(Supplied information)

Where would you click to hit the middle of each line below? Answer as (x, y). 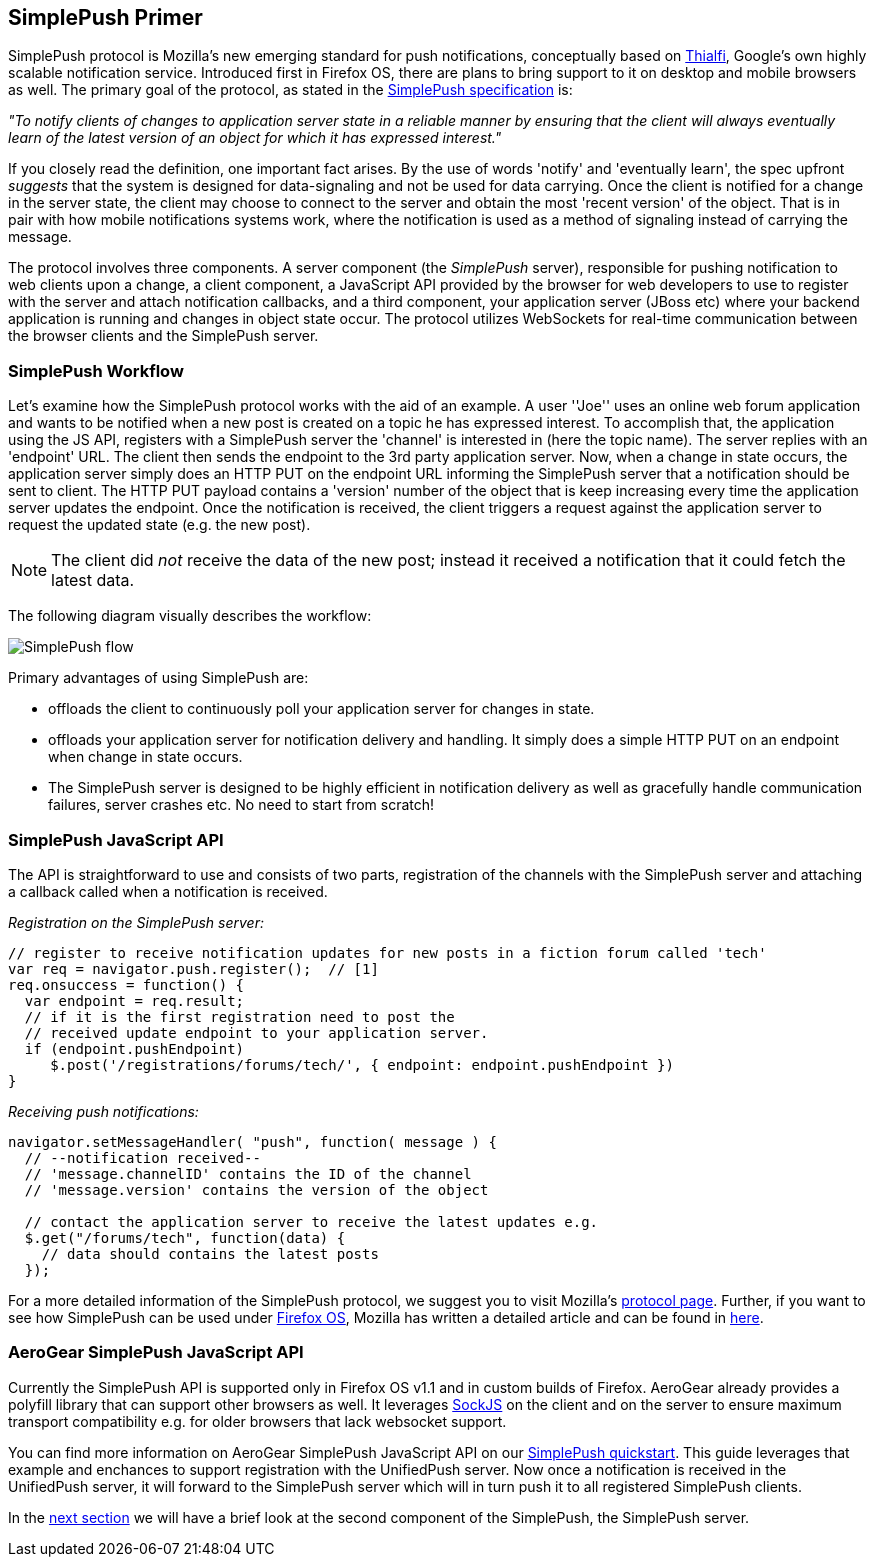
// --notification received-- (142, 1157)
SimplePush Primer (105, 17)
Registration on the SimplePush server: (136, 922)
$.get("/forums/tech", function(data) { (185, 1237)
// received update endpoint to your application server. (256, 1032)
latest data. (93, 580)
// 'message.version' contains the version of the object (256, 1189)
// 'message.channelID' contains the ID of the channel (248, 1173)

(End Supplied information)

**Aim of the exercise**
Check each line of the records above for the word "server", then give the number of lines that have it, with no other words.

**The completed task**
2